唐代织锦中含绶鸟纹的设计因子提取及应用研究

2020-11-06 05:46彭国华刘凯雄
丝绸 2020年10期
关键词:丝巾

彭国华 刘凯雄

摘要: 唐代织锦中的含绶鸟纹作为唐文化交融发展的产物,浓缩了传统纹样的精华,极具审美属性与学术研究价值,有必要将其文化传承并进行设计应用。文章通过对文献的挖掘、书籍资料的整理,结合图文互证的方式,对其进行文化上的梳理;通过用户感知,提取其中最具代表性的核心设计因子,以形状文法进行推敲,设计出既具有唐文化特色又符合现代审美的新图形;最后运用到丝巾设计案例中,已验证其可行性。唐代织锦中的含绶鸟纹在造型与审美上达到了一个特别高的程度,不仅可以为现代丝巾设计提供灵感与素材,还可以通过自身的特点展现唐文化的内涵。

关键词: 唐代织锦;含绶鸟;设计因子;形状文法;丝巾

中图分类号: TS941.2

文献标志码: B

文章编号: 10017003(2020)10011108

引用页码: 101302

DOI: 10.3969/j.issn.1001 7003.2020.10.020(篇序)

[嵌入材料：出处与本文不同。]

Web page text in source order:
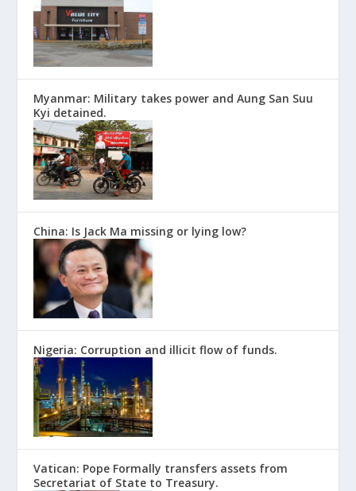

Research on design factor extraction and application of brocade birdpatternwith ribbon holding in mouth in Tang dynasty

PENG Guohua, LIU Kaixiong

(School of Design and Art, Shaanxi University of Science and Technology, Xian 710021, China)

Abstract:

As the product of Tang culture integration and development, brocade bird pattern with ribbon holding in mouth concentrates the essence of traditional patterns, and has the aesthetic attribute and the academic research value.It is necessary to carry out the cultural inheritance and the design application. Based on the literature review and the sorting of relevant books, and combined with the text image proof, its culture was summarized and sorted. Through the user perception, the most representative core design factors were extracted and analyzed by shape method. Finally, a design shape which conforms to characteristics of Tang culture and modern aesthetics was designed and applied in the silk scarf design case to verify its feasibility. The brocade bird pattern with ribbon holding in mouth in Tang dynasty reached an extra highdegree in terms of modeling and aesthetics, which not only can provide inspiration and materials for modern silk scarf design, but also can show the cultural connotation of Tang dynasty through its own characteristics.

Key words:

brocade of Tang dynasty; bird with ribbon holding in mouth;design factor;shape method; silk scarf

收稿日期: 20200504;

修回日期: 20200915

基金項目: 教育部人文社会科学研究一般项目(16YJCZH072)

作者简介: 彭国华(1979),男,副教授,主要从事艺术设计和文化遗产的数字化保护。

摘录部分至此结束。